La preghiera liturgica del Chiesa – in Avvento – esprime e dona  nuova tensione anche ai gesti esteriori nostri e dell’intera comunità. La preghiera della Chiesa in Avvento è, inoltre, pervasa continuamente da tale movimento che è esortazione – a noi e alle nostre comunità – affinché non si cada nell’assopimento e si possa, invece, essere pronti per andare gioiosamente incontro al Signore che viene. Tutto, nella liturgia d’Avvento – letture, salmi, antifone, canti – “trasuda” attesa e relativizza il tempo presente orientandolo all’incontro col Signore. Tutto l’Avvento è la risposta della Chiesa all’invocazione: “Vieni, Signore Gesù” (Ap 22,20). E “non tardare” (Sal 69,6).

Pensiamo a talune antifone evangeliche della liturgia, che si recitano prima di ricevere Gesù-eucaristia. Sono eloquenti: “Vegliate perché non sapete in quale giorno verrà il Signore” (cfr. Mt 24,42), “State attenti, vegliate perché non sapete il momento e l’ora” (cfr. Mc 13,33), “Vegliate e pregate in ogni momento per essere degni di comparire davanti al Figlio dell’uomo” (cfr. Lc 21,36). Vi sono, infine, le grandi figure che scandiscono il tempo d’Avvento: Isaia (gli antichi profeti e patriarchi), Giovanni Battista, la Vergine Madre.

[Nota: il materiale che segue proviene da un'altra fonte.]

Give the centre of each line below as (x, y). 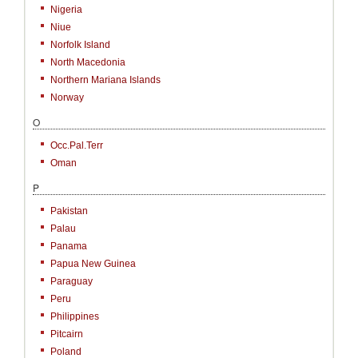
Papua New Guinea (93, 264)
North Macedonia (88, 62)
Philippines (75, 316)
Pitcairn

Carissimi Francesco e Steven, gioite allora e, insieme, aiutatevi a vivere il ministero diaconale con cuore teso verso Colui che viene; abbiate un cuore capace d’attesa, saggiamente distaccato e critico delle realtà presenti e, santamente, libero. Ma oltre alla liturgia dell’Avvento, riscopriamo quell’Avvento che “si compie” e “viene” – momento dopo momento – nella vostra vita. Bisogna, quindi, accordare le corde della nostra anima, così che vibrino ascoltando tutte pagine del Vangelo, nessuna esclusa, perché il Vangelo – ossia la vicenda di Gesù nella sua totalità – è norma per ogni uomo e per gli uomini di ogni tempo.

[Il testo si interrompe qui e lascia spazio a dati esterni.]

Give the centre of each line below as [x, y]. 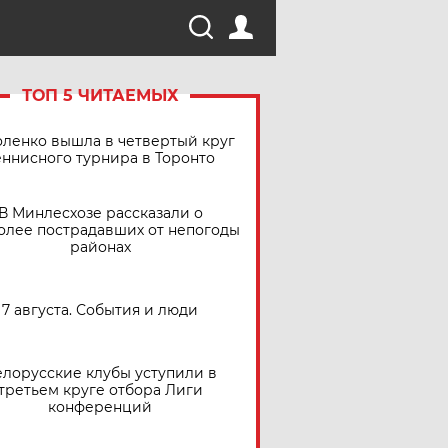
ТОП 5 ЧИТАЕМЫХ [100, 95]
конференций [100, 406]
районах [100, 246]
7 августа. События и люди [100, 309]
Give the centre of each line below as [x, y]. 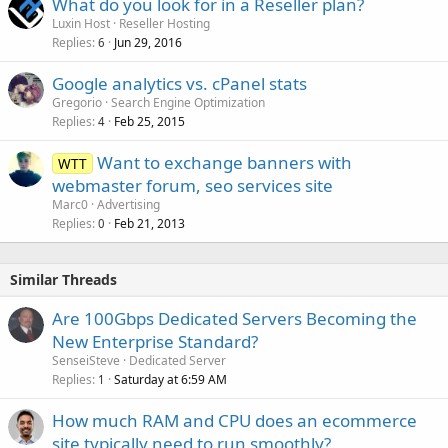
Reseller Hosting [164, 23]
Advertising [128, 204]
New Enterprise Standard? [155, 341]
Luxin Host [81, 23]
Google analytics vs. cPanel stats [179, 83]
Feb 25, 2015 [149, 121]
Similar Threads [63, 279]
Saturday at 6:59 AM [170, 379]

Accogliamo quanto Gesù ha detto e fatto. La Chiesa vive ogni anno l’Avvento, tenendo desto il nostro spirito. E allora, protesi al futuro di Dio, non saremo, in alcun modo, distratti dalle vicende del tempo presente; al contrario, le percepiremo per quello che realmente sono. Possedere lo sguardo su un “altro” futuro – non quello che segue cronologicamente l’istante che stiamo vivendo – permette di collocare tutto (persone, eventi, relazioni, circostanze) nella prospettiva più vera, secondo la quale si può vivere al meglio pure il momento presente.

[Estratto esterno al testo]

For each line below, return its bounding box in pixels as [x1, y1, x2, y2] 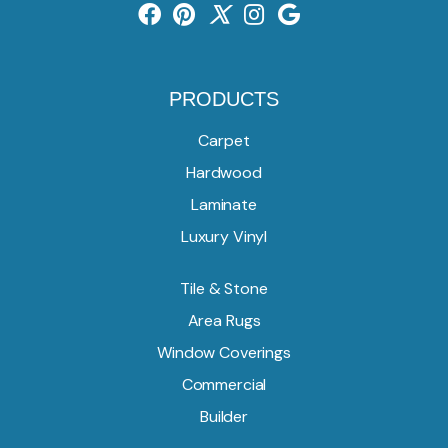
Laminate [191, 194, 257, 216]
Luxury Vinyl [180, 226, 268, 248]
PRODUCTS [169, 88, 279, 111]
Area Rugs [187, 310, 261, 332]
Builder [199, 406, 249, 428]
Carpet [198, 130, 250, 152]
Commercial [181, 374, 267, 396]
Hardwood [186, 162, 262, 184]

La vigilanza, allora, è la caratteristica che deve accompagnare e plasmare il discepolo, la comunità cristiana e chi, in essa, esercita – nei differenti gradi – il ministero dell’ordine, a iniziare dai diaconi. Tutto si dà già col battesimo che ci costituisce cristiani attraverso l’immersione sacramentale nella morte e risurrezione del Signore Gesù; siamo, infatti, “salvati nella speranza” (cfr. Rm 8,24). Sì, siamo salvati nella speranza – come insegna l’apostolo Paolo – e quindi, nell’attesa, guardando a un “non ancora” che deve compiere quel “già” che viviamo come anticipo e pegno di pienezza.

Carissimi diaconandi, caro Francesco, caro Steven, assumete la logica, o meglio la sapienza, delle realtà ultime – escatologiche – nell’esercizio del vostro ministero e, prima ancora, nella vostra vita ponendo ogni vostro gesto nella prospettiva del Regno di Dio. Eviterete di soffermarvi su ciò che non merita e darete, invece, il giusto valore a quelle realtà che il mondo – sempre più secolarizzato – non riesce a cogliere nei suoi significati e valori, fermandosi alla dimensione del puro funzionalismo e non percependo la realtà simbolica, chiara espressione di trascendenza. Vivrete, così, al meglio la vocazione diaconale e questa sarà la risposta personale che darete – giorno dopo giorno – a una chiamata e a un ministero che mai dovranno ripiegarsi su di sé.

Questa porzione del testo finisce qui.